------ Provided data

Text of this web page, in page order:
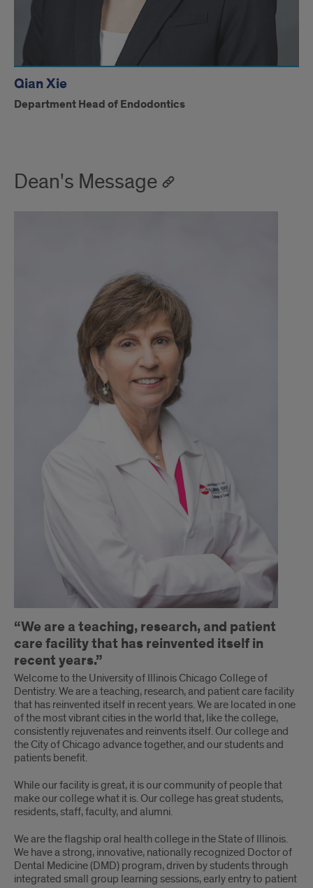
Qian Xie
Department Head of Endodontics
Dean's Message
“We are a teaching, research, and patient
care facility that has reinvented itself in
recent years.”
Welcome to the University of Illinois Chicago College of
Dentistry. We are a teaching, research, and patient care facility
that has reinvented itself in recent years. We are located in one
of the most vibrant cities in the world that, like the college,
consistently rejuvenates and reinvents itself. Our college and
the City of Chicago advance together, and our students and
patients benefit.
While our facility is great, it is our community of people that
make our college what it is. Our college has great students,
residents, staff, faculty, and alumni.
We are the flagship oral health college in the State of Illinois.
We have a strong, innovative, nationally recognized Doctor of
Dental Medicine (DMD) program, driven by students through
integrated small group learning sessions, early entry to patient
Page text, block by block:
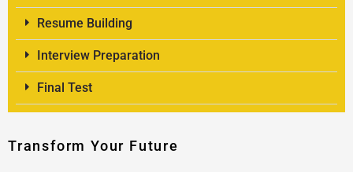
Resume Building
Interview Preparation
Final Test
Transform Your Future
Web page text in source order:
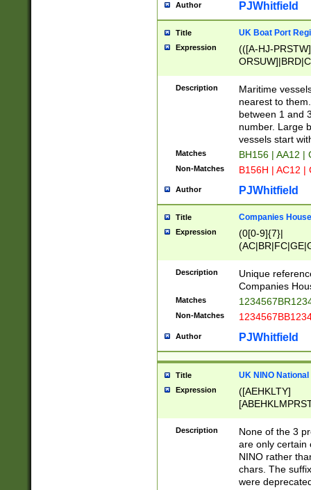
Author PJWhitfield
Title UK Boat Port
Expression
(([A-HJ-
{0,2})|([1-9][0-
Description
Maritime
nearest to
between 1 and
number. Large
vessels start
Matches BH156 | AA12 |
Non-Matches B156H | AC12 |
Author PJWhitfield
Title Companies
Expression
(0[0-9]{7}|
Description
Unique
Companies
Matches
Non-Matches
Author PJWhitfield
Title UK NINO
Expression
([AEHKLTY]
[JS]
9]{6}[A-D]?
Description
None of the 3
are only certain
NINO rather
chars. The
were
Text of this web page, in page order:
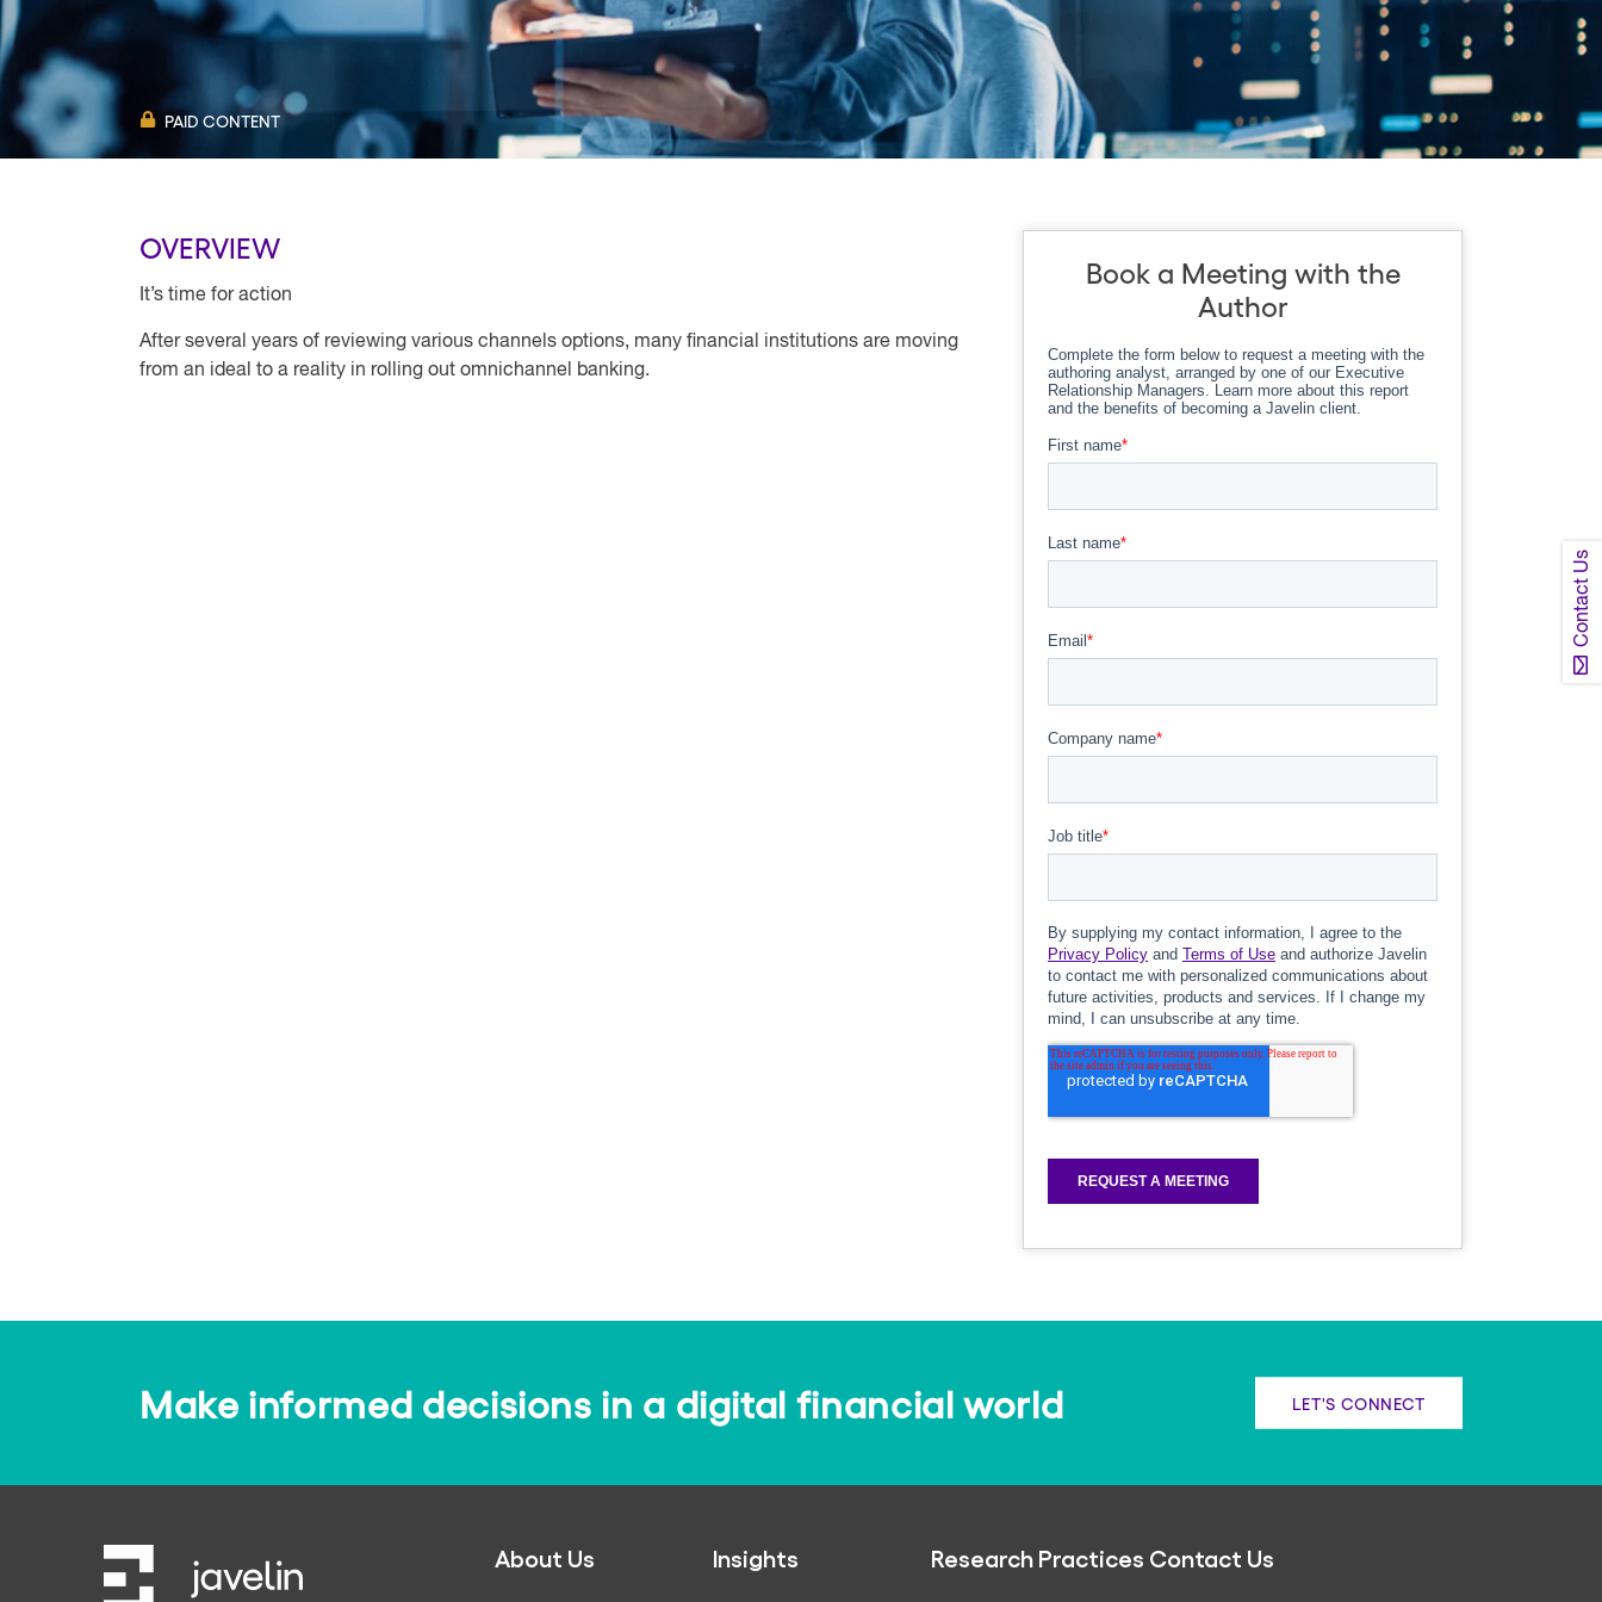
Contact Us
PAID CONTENT
OVERVIEW
It’s time for action
After several years of reviewing various channels options, many financial institutions are moving
from an ideal to a reality in rolling out omnichannel banking.
Book a Meeting with the
Author
Make informed decisions in a digital financial world LET'S CONNECT
About Us Insights Research Practices Contact Us
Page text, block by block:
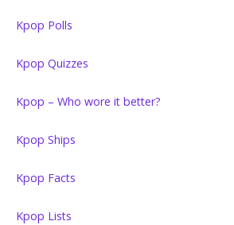
Kpop Polls
Kpop Quizzes
Kpop – Who wore it better?
Kpop Ships
Kpop Facts
Kpop Lists
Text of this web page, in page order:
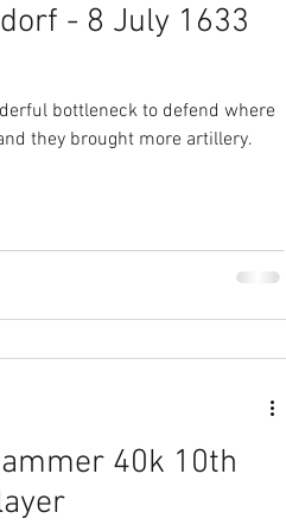
- 8 July 1633
bottleneck to defend where
they brought more artillery.
40k 10th
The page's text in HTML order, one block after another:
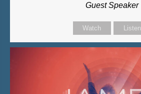
Guest Speaker
Watch Listen
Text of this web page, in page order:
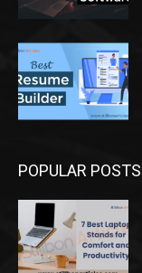
POPULAR POSTS
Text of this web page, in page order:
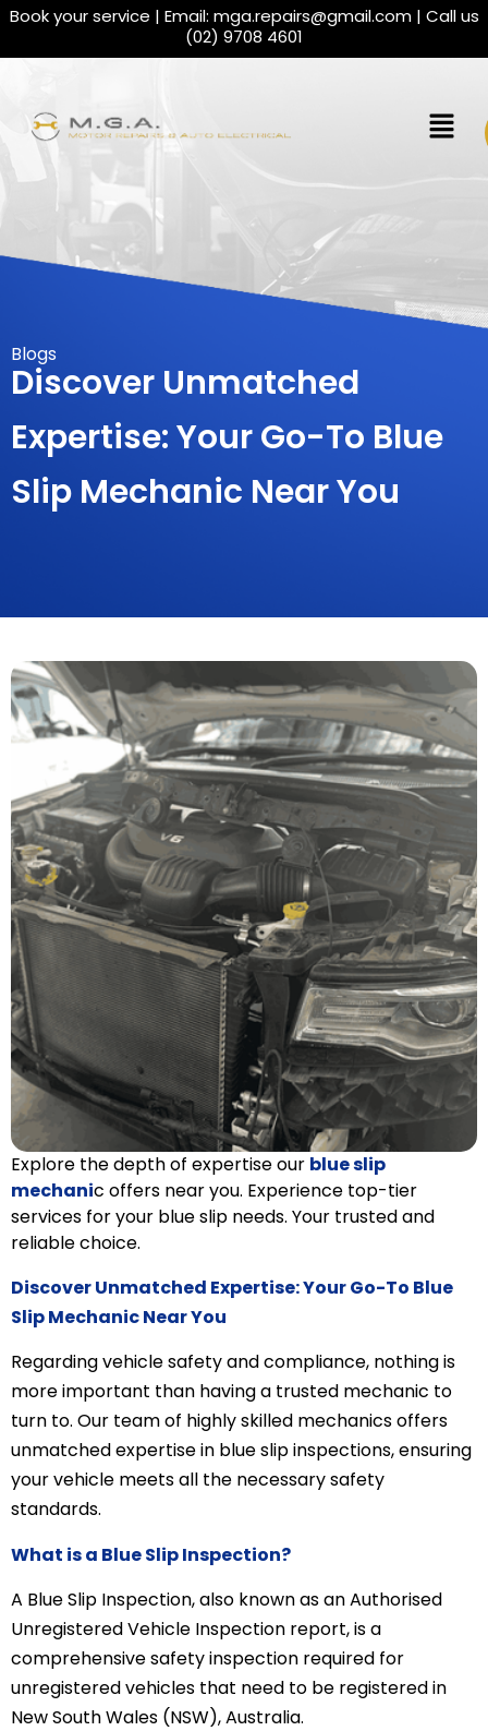
Book your service | Email: mga.repairs@gmail.com| Call us
(02) 9708 4601
Blogs
Discover Unmatched
Expertise: Your Go-To Blue
Slip Mechanic Near You
Explore the depth of expertise our blue slip
mechanic offers near you. Experience top-tier
services for your blue slip needs. Your trusted and
reliable choice.
Discover Unmatched Expertise: Your Go-To Blue
Slip Mechanic Near You
Regarding vehicle safety and compliance, nothing is
more important than having a trusted mechanic to
turn to. Our team of highly skilled mechanics offers
unmatched expertise in blue slip inspections, ensuring
your vehicle meets all the necessary safety
standards.
What is a Blue Slip Inspection?
A Blue Slip Inspection, also known as an Authorised
Unregistered Vehicle Inspection report, is a
comprehensive safety inspection required for
unregistered vehicles that need to be registered in
New South Wales (NSW), Australia.
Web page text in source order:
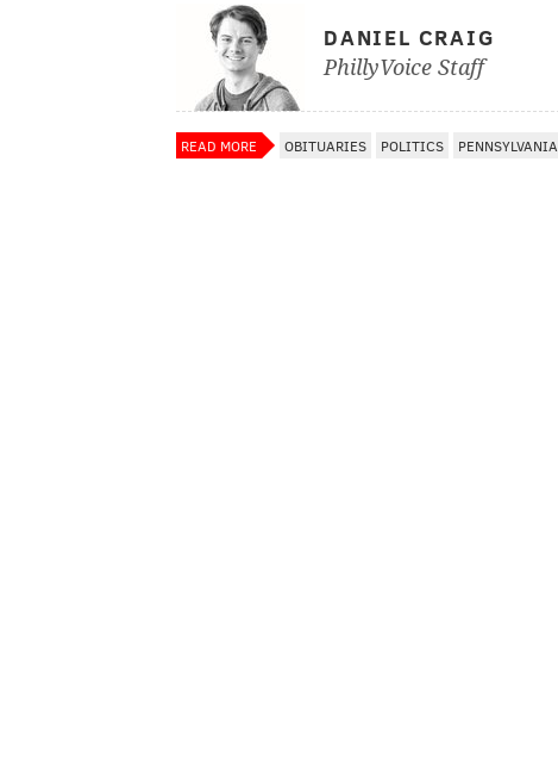
DANIEL CRAIG
PhillyVoice Staff
READ MORE OBITUARIES POLITICS PENNSYLVANIA
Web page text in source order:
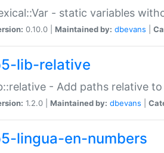
- static variables
0.10.0 | Maintained by: dbevans
lib-relative
- Add paths relative
1.2.0 | Maintained by: dbevans
lingua-en-numbers
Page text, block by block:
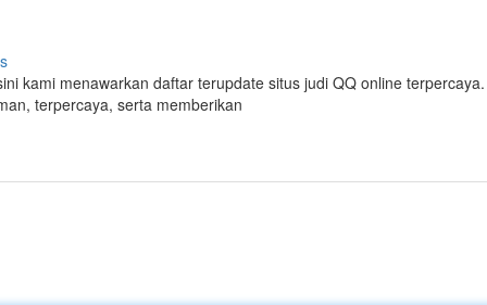
kami menawarkan daftar terupdate situs judi QQ online
terpercaya, serta memberikan
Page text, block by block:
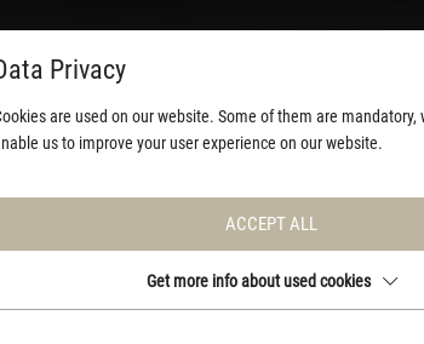
Privacy
are used on our website. Some of them are mandatory,
us to improve your user experience on our website.
ACCEPT ALL
Get more info about used cookies
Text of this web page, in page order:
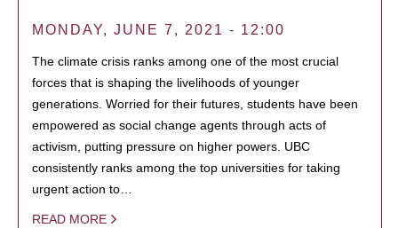
MONDAY, JUNE 7, 2021 - 12:00
The climate crisis ranks among one of the most crucial
forces that is shaping the livelihoods of younger
generations. Worried for their futures, students have been
empowered as social change agents through acts of
activism, putting pressure on higher powers. UBC
consistently ranks among the top universities for taking
urgent action to…
READ MORE
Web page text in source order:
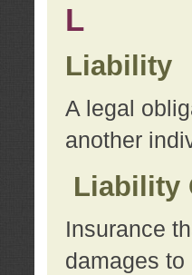
L
Liability
A legal
another
Liability
Insurance
damages
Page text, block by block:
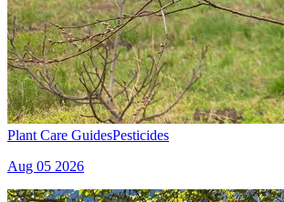
Plant Care GuidesPesticides
Aug 05 2026
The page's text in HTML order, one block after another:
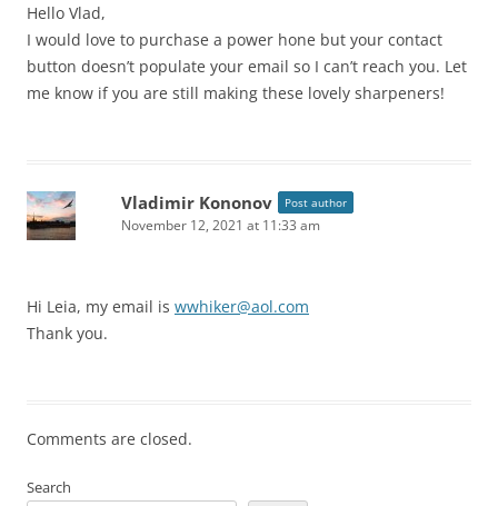
Hello Vlad,
I would love to purchase a power hone but your contact
button doesn’t populate your email so I can’t reach you. Let
me know if you are still making these lovely sharpeners!
Vladimir Kononov Post author
November 12, 2021 at 11:33 am
Hi Leia, my email is wwhiker@aol.com
Thank you.
Comments are closed.
Search
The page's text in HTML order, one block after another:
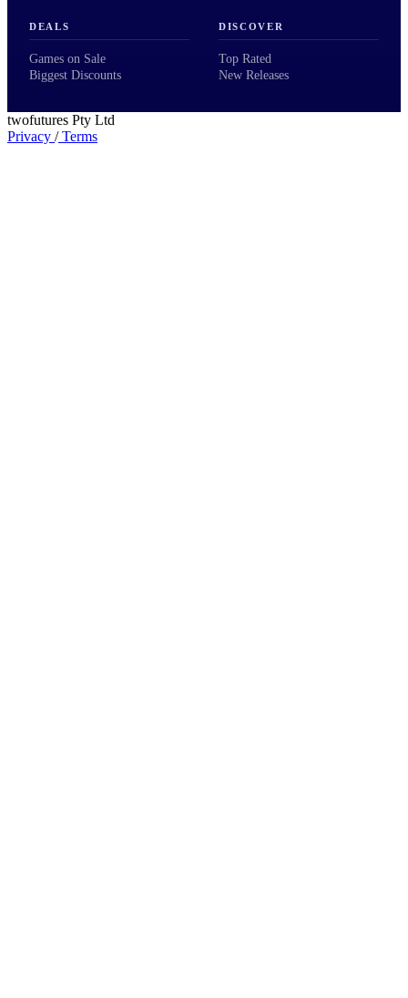
DEALS
Games on Sale
Biggest Discounts
DISCOVER
Top Rated
New Releases
twofutures Pty Ltd
Privacy /Terms
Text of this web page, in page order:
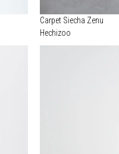
Carpet Siecha Zenu
Hechizoo
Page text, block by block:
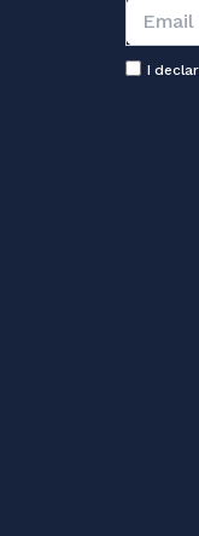
I
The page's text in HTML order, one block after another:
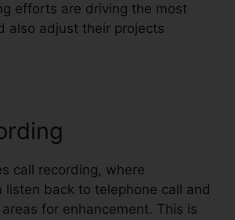
efforts are driving the most
also adjust their projects
call recording, where
listen back to telephone call and
for enhancement. This is
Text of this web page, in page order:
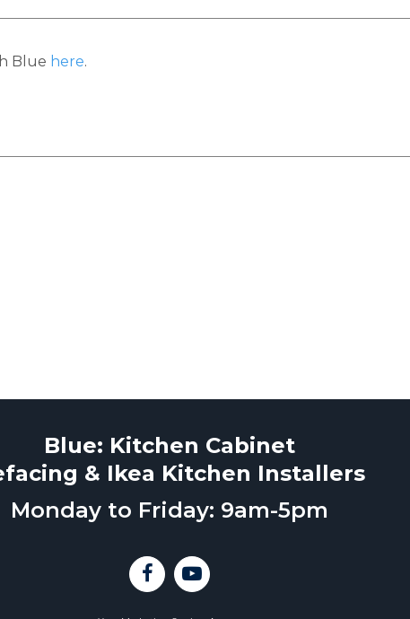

------------

#### [Work required]
Output the entries above exactly, without their pictures.

#### [Expected output]
Text of this web page, in page order:
Qian Xie
Department Head of Endodontics
Dean's Message
“We are a teaching, research, and patient
care facility that has reinvented itself in
recent years.”
Welcome to the University of Illinois Chicago College of
Dentistry. We are a teaching, research, and patient care facility
that has reinvented itself in recent years. We are located in one
of the most vibrant cities in the world that, like the college,
consistently rejuvenates and reinvents itself. Our college and
the City of Chicago advance together, and our students and
patients benefit.
While our facility is great, it is our community of people that
make our college what it is. Our college has great students,
residents, staff, faculty, and alumni.
We are the flagship oral health college in the State of Illinois.
We have a strong, innovative, nationally recognized Doctor of
Dental Medicine (DMD) program, driven by students through
integrated small group learning sessions, early entry to patient
Page text, block by block:
Resume Building
Interview Preparation
Final Test
Transform Your Future
Web page text in source order:
Author PJWhitfield
Title UK Boat Port
Expression
(([A-HJ-
{0,2})|([1-9][0-
Description
Maritime
nearest to
between 1 and
number. Large
vessels start
Matches BH156 | AA12 |
Non-Matches B156H | AC12 |
Author PJWhitfield
Title Companies
Expression
(0[0-9]{7}|
Description
Unique
Companies
Matches
Non-Matches
Author PJWhitfield
Title UK NINO
Expression
([AEHKLTY]
[JS]
9]{6}[A-D]?
Description
None of the 3
are only certain
NINO rather
chars. The
were
Text of this web page, in page order:
Contact Us
PAID CONTENT
OVERVIEW
It’s time for action
After several years of reviewing various channels options, many financial institutions are moving
from an ideal to a reality in rolling out omnichannel banking.
Book a Meeting with the
Author
Make informed decisions in a digital financial world LET'S CONNECT
About Us Insights Research Practices Contact Us
Page text, block by block:
Kpop Polls
Kpop Quizzes
Kpop – Who wore it better?
Kpop Ships
Kpop Facts
Kpop Lists
Text of this web page, in page order:
- 8 July 1633
bottleneck to defend where
they brought more artillery.
40k 10th
The page's text in HTML order, one block after another:
Guest Speaker
Watch Listen
Text of this web page, in page order:
POPULAR POSTS
Text of this web page, in page order:
Book your service | Email: mga.repairs@gmail.com| Call us
(02) 9708 4601
Blogs
Discover Unmatched
Expertise: Your Go-To Blue
Slip Mechanic Near You
Explore the depth of expertise our blue slip
mechanic offers near you. Experience top-tier
services for your blue slip needs. Your trusted and
reliable choice.
Discover Unmatched Expertise: Your Go-To Blue
Slip Mechanic Near You
Regarding vehicle safety and compliance, nothing is
more important than having a trusted mechanic to
turn to. Our team of highly skilled mechanics offers
unmatched expertise in blue slip inspections, ensuring
your vehicle meets all the necessary safety
standards.
What is a Blue Slip Inspection?
A Blue Slip Inspection, also known as an Authorised
Unregistered Vehicle Inspection report, is a
comprehensive safety inspection required for
unregistered vehicles that need to be registered in
New South Wales (NSW), Australia.
Web page text in source order:
DANIEL CRAIG
PhillyVoice Staff
READ MORE OBITUARIES POLITICS PENNSYLVANIA
Web page text in source order:
- static variables
0.10.0 | Maintained by: dbevans
lib-relative
- Add paths relative
1.2.0 | Maintained by: dbevans
lingua-en-numbers
Page text, block by block:
kami menawarkan daftar terupdate situs judi QQ online
terpercaya, serta memberikan
Page text, block by block:
Privacy
are used on our website. Some of them are mandatory,
us to improve your user experience on our website.
ACCEPT ALL
Get more info about used cookies
Text of this web page, in page order:
MONDAY, JUNE 7, 2021 - 12:00
The climate crisis ranks among one of the most crucial
forces that is shaping the livelihoods of younger
generations. Worried for their futures, students have been
empowered as social change agents through acts of
activism, putting pressure on higher powers. UBC
consistently ranks among the top universities for taking
urgent action to…
READ MORE
Web page text in source order:
L
Liability
A legal
another
Liability
Insurance
damages
Page text, block by block:
Plant Care GuidesPesticides
Aug 05 2026
The page's text in HTML order, one block after another:
Hello Vlad,
I would love to purchase a power hone but your contact
button doesn’t populate your email so I can’t reach you. Let
me know if you are still making these lovely sharpeners!
Vladimir Kononov Post author
November 12, 2021 at 11:33 am
Hi Leia, my email is wwhiker@aol.com
Thank you.
Comments are closed.
Search
The page's text in HTML order, one block after another:
DEALS
Games on Sale
Biggest Discounts
DISCOVER
Top Rated
New Releases
twofutures Pty Ltd
Privacy /Terms
Text of this web page, in page order:
Carpet Siecha Zenu
Hechizoo
Page text, block by block:
I
The page's text in HTML order, one block after another:
efforts are driving the most
also adjust their projects
call recording, where
listen back to telephone call and
for enhancement. This is
Text of this web page, in page order:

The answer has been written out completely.